- Publisher: Activision
- Designers: Steve Cartwright Gene Smith
- Platforms: Commodore 64, Amiga, Amstrad CPC, ZX Spectrum
- Release: 1987
- Genre: Racing

= Gee Bee Air Rally =

1987 video game

Gee Bee Air Rally (shown on the title screen as GeeBee Air Rally) is a 1987 airplane racing game by Activision. It was developed for Amiga, Amstrad CPC, Commodore 64 and ZX Spectrum. It is set in the 1920s and early 1930s in which the player is the pilot of a small airplane. The player's goal is to increase the score by flying the airplane through several races and special events. The player's aircraft is modelled on the Granville Brothers Gee Bee Model Z Super Sportster, a "flying engine" which was the predecessor of the more extreme Model R.

==Gameplay==
This game is single-player only and has three difficulty levels, which the player must choose between before beginning play. The player's airplane is always yellow, and the races follow a pattern of three main events and one special event, which alternates between popping 30 balloons and flying to the right of red pylons and to the left of blue ones.

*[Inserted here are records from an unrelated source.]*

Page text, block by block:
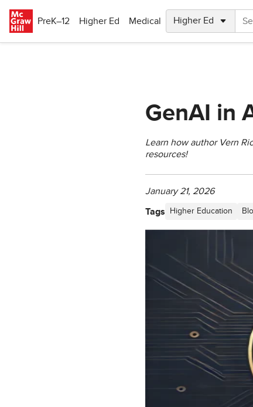
PreK–12
Higher Ed Medical
GenAI in
Learn how author Vern
resources!
January 21, 2026
Tags Higher Education

A primary obstacle is avoiding collision with other aircraft. After two collisions, the plane falters and the pilot parachutes out. This is followed by one of several pictures depicting the pilot in various landing places, such as a pigpen, a parched desert, a tree, or a barnyard of chickens.

Following successful completion of the special event, a picture of the pilot at an awards ceremony is shown, accompanied by period music.

==Reception==
Compute! criticized the game's copy protection and repetitive cut scenes but praised the graphics and audio, concluding that "Gee Bee Air Rally is worthy of repeated play".